La Cizeta V16T était d’abord un rêve, puis est devenue une réalité. Puis elle est devenue un cauchemar. Trente ans plus près de nous, elle reste peut-être la plus exotique de toutes les supercars : rare, improbablement audacieuse, condamnée mais triomphante. Claudio avait créé l’incroyable ! J’ajoute un point important, contrairement à toutes, elle était fiable, ne tombait pas en panne et avait été conçue pour que les réparations soient simples, l’exact opposé de la plus “merdique” de toutes les exotiques ; la DeTomaso Pantera…
2 commentaires
Mon cher Gatsby,
Cet article est capable de générer de très fortes émotions, par l’usage de la nostalgie, par la qualité de l’iconographie, par la puissance évocatrice de la musique et par les protagonistes qui sont pour le vulgus pecum les acteurs de la réussite à l’italienne vue par la télévision des années 80. Sa puissance onirique ne fait aucun doute pour moi.
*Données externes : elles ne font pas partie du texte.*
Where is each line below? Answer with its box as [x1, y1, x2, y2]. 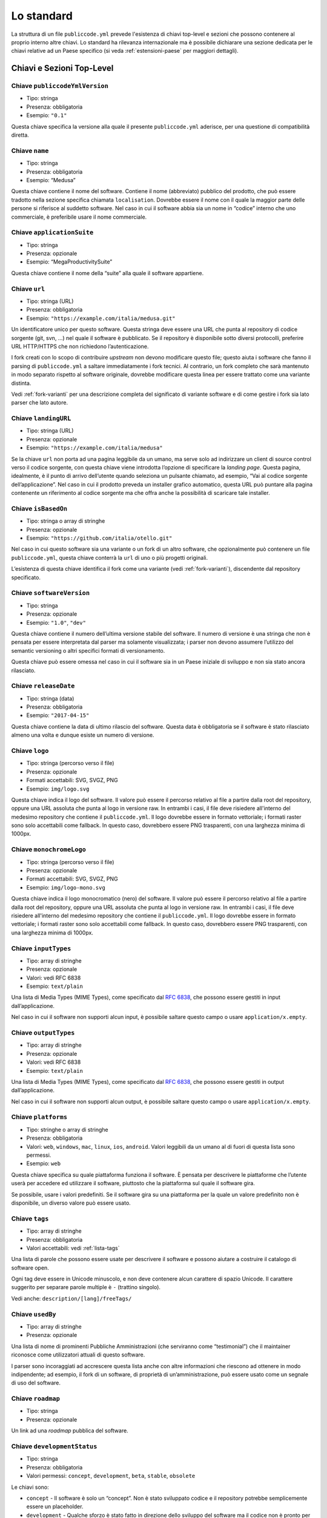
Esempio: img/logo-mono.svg [26, 883, 105, 891]
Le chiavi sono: [11, 1483, 50, 1491]
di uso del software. [11, 1379, 61, 1387]
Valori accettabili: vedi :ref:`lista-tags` [26, 1244, 120, 1251]
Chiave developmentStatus [11, 1442, 97, 1451]
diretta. [11, 131, 30, 139]
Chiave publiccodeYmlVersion [11, 82, 109, 90]
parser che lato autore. [11, 399, 68, 406]
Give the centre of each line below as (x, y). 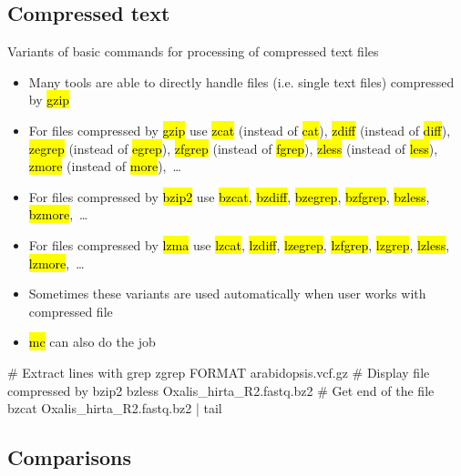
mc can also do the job (92, 342)
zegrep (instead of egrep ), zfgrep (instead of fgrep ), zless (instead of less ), (233, 148)
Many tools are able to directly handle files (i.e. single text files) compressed (241, 81)
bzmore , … (58, 214)
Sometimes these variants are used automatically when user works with (227, 294)
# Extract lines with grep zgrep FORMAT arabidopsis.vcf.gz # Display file (219, 372)
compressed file (71, 311)
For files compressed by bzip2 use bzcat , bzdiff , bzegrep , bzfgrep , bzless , (229, 196)
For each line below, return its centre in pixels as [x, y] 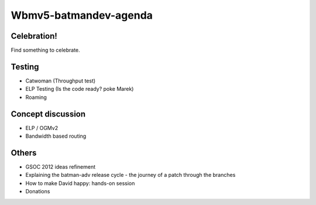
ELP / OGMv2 [42, 128]
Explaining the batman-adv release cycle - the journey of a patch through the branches [130, 175]
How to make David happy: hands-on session [80, 183]
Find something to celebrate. [45, 50]
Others [24, 153]
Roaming [36, 97]
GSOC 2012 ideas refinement [61, 166]
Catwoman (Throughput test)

Trois vraies questions : est-ce qu’il a été donné au rédacteur de l’article d’essayer l’auto ? Si c’est le cas, il ne fait aucun doute que l’exemplaire essayé verra sa côte exploser lors d’une vente aux enchères à Poubelle bitches ! Le choix d’une injection Kjetronic me semble un peu curieux lorsqu’on recherche vraiment de la puissance ? Bon, pourquoi pas, ça n’a pas dû empêcher les acheteurs potentiels de dormir. Ne sommes-nous pas au fond fascinés par tous ces Icare de l’automobile ?
Marketing de la nostalgie
J’ai plusieurs fois conduit ce bestiau… Je conseille la location de la Citroën AMI qui est d’un meilleur qualité (passable) prix (faible) usage (comme un sac de course non jetable) agrément (on est content d’en sortir sans trop de couts.